My father, Lachlan Blue, and his apprentice, a cousin, Angus Blue were blacksmiths in the building recently torn down at the north side of the Community Centre. After my father‘s death in 1899, Duncan McGregor continued the business with his apprentice Jack Smart, who later took over the business. Wilfred Dudgeon was the last blacksmith to operate in this building.
Archie Campbell, who was married to my great aunt, had a blacksmith shop in the south end of the village where the residence of Alf Sawyer now stands. They lived in the apartment above the shop. About 1904 they left for Dawson City and in letters received from them, there was often a small nugget of gold rolled up in the letter.
A bakery, in the Stewart Muir building, has a personal memory in that the baker, Sam Lindsay, gave me one bun on my eleventh birthday!
Another old business in a frame building which stood where the Bruce Telephone office was later built, was the tobacco-bookstore of Abe Stevenson and his daughter Nellie. Another daughter, Mrs. Allen, worked in a drugstore in Toronto where she sat in a show window displaying her beautiful long hair as an advertisement for “Seven Sisters” hair tonic.
I have been told that in the house now occupied by Miss May Boyle there was at one time a bakery. The baker is reported to have kneaded the dough in a vat with his bare feet.
Saugeen River with the Agricultural Fair Grounds Palace and Stock Sheds to the right.
Paisley's First Circus
(Sent to the Paisley Advocate in 1949 by W.H. Reed, Winnipeg, Man.)
One of the outstanding memories of the year 1874 is being taken to the first circus I ever saw.
In that year and in a locale like Paisley, the possibilities of a large attendance at such a performance did not exist. No great free street parade including elephants, camels, zebras, horses, hands, clowns, caged wild animals, and a calliope playing “There'll he a hot time in the old town to-night", etc., as of later years. No, indeed. As I remember it now after 75 years, the circus organization had only one animal, a pachydermatous quadruped of Africa, a rhinoceros.

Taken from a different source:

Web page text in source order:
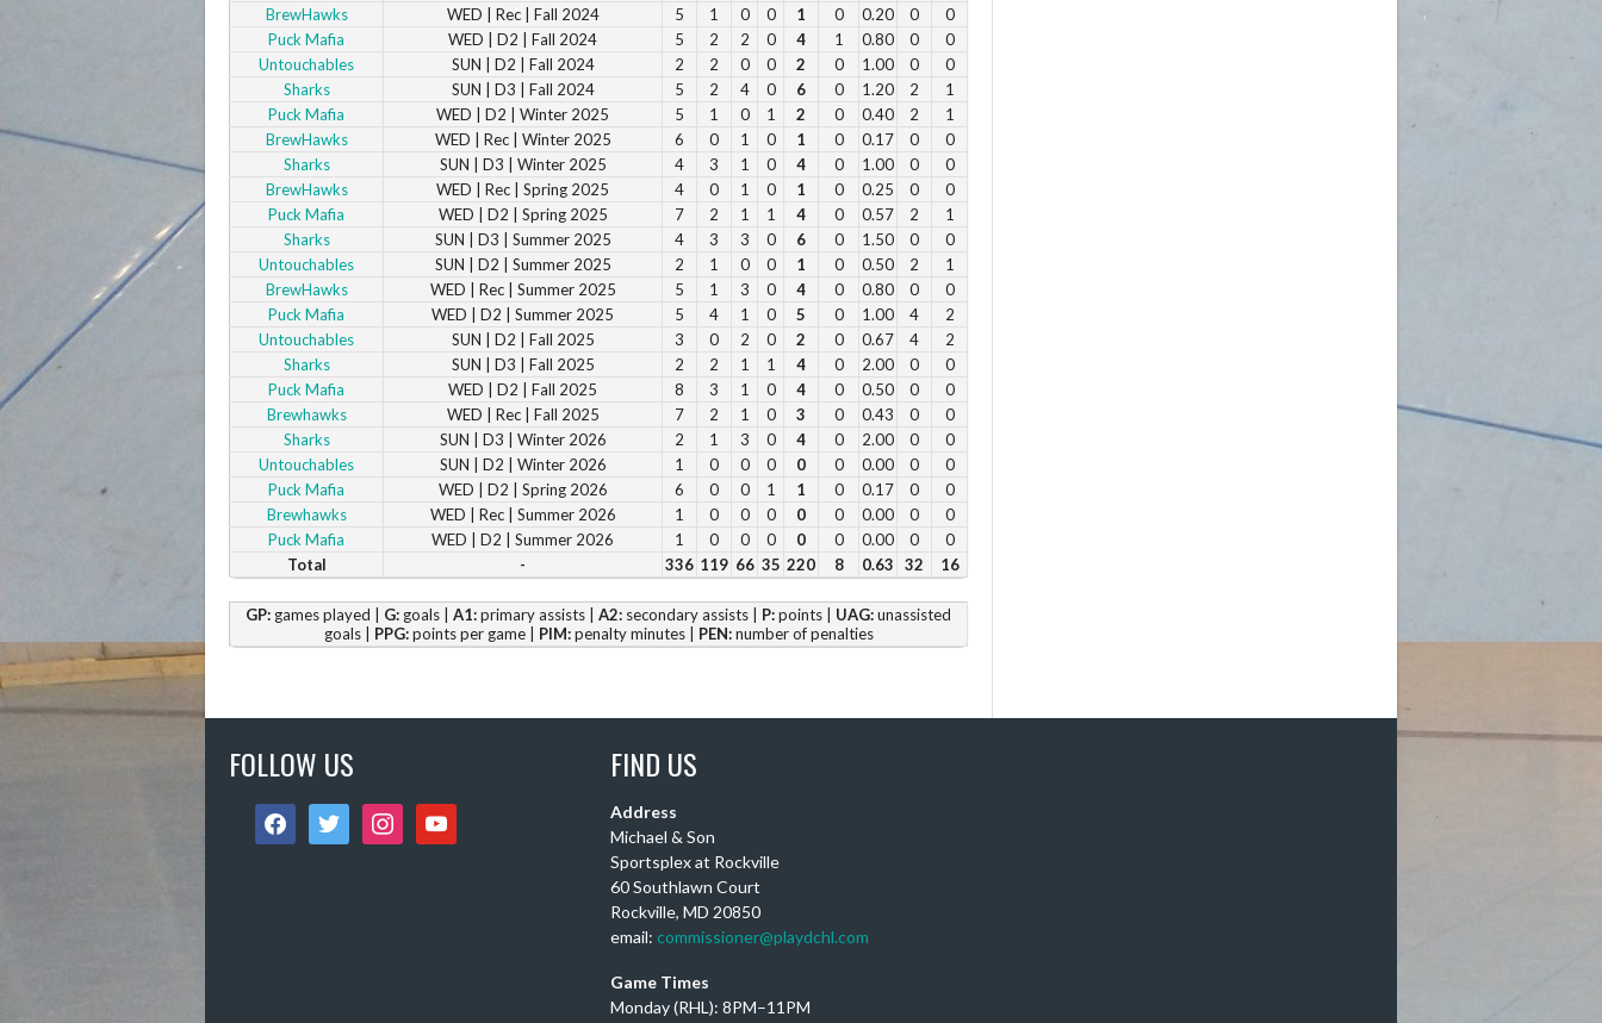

It was chained to the centre pole of the tent.
The grounds, in those days, were known as “Thompson's Flats", and were located on the north bank of the Willow Creek, west of Laidlaw's foundry, I have no recollection of any band, high-wire acts, clowns, peanuts, popcorn or pop. The incident that follows is my one and only recollection of that evening.
My aunt Maggie Scoffield, later Mrs. Moffat of Cargill, was being escorted to the circus by Matt. Daniels, who at that time worked in my father's shop, and I was included in the party.
We had seats in the top tier of the limited accommodation provided. It was neither high nor luxurious. A panic was created when the rhinoceros presumably broke loose from the pole, and there was a stampede for the one exit. Below us on the bottom tier sat Mrs. G.W. Malloch. She had her black silk dress and hoop skirt torn by the horn of the rhinoceros, so I was told. In the moment of excitement, Matt Daniels grabbed me and dropped me to the ground against the canvas. Aunt Maggie and he followed by the same route, and we made our exit by ducking under the lower edge of the tent, and avoided the jam of the rush for the lone exit.
We learned afterward that this “incident” was created with intent by the employees of the circus with full approval of the management, in order to give the pickpockets an opportunity to reap a harvest. Several of those who attended the performance afterward reported the loss of their wallets during the jam at the exit.